Skip to content

Getting Started

git clone https://github.com/scub-france/Docling-Studio.git
cd Docling-Studio
docker compose up --build

Open http://localhost:3000.

Local Development

Backend (Python 3.12+)

cd document-parser
python -m venv .venv && source .venv/bin/activate
pip install -r requirements.txt
uvicorn main:app --reload --port 8000

Frontend (Node 20+)

cd frontend
npm install
npm run dev

The frontend runs on http://localhost:3000 and proxies API calls to http://localhost:8000.

Running Tests

cd document-parser
pip install pytest pytest-asyncio httpx
pytest tests/ -v
cd frontend
npm run test:run

Pipeline Options

These options map directly to Docling's PdfPipelineOptions.

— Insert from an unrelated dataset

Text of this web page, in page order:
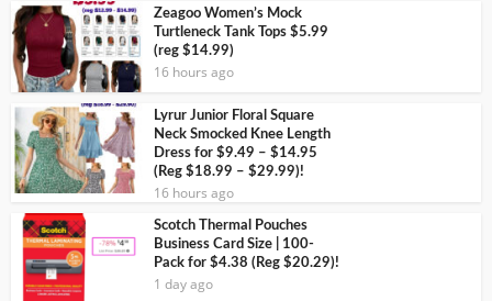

Option Default Description
do_ocr true OCR for scanned pages and embedded images
do_table_structure true Table detection and row/column reconstruction
table_mode accurate accurate (TableFormer) or fast
do_code_enrichment false Specialized OCR for code blocks
do_formula_enrichment false Math formula recognition (LaTeX output)
do_picture_classification false Classify images by type
do_picture_description false Generate image descriptions via VLM
generate_picture_images false Extract detected images as separate files
generate_page_images false Rasterize each page as an image
images_scale 1.0 Scale factor for generated images (0.1–10)

Configuration

All configuration is done via environment variables:

Variable Default Description
CORS_ORIGINS http://localhost:3000,... CORS allowed origins
UPLOAD_DIR ./uploads File storage directory
DB_PATH ./data/docling_studio.db SQLite database path
CONVERSION_TIMEOUT 600 Max seconds per Docling conversion

System Requirements

Resource Minimum Recommended
Memory 6 GB 8 GB+
CPUs 4 8+

All Docker images are multi-arch (linux/amd64 + linux/arm64). No GPU required.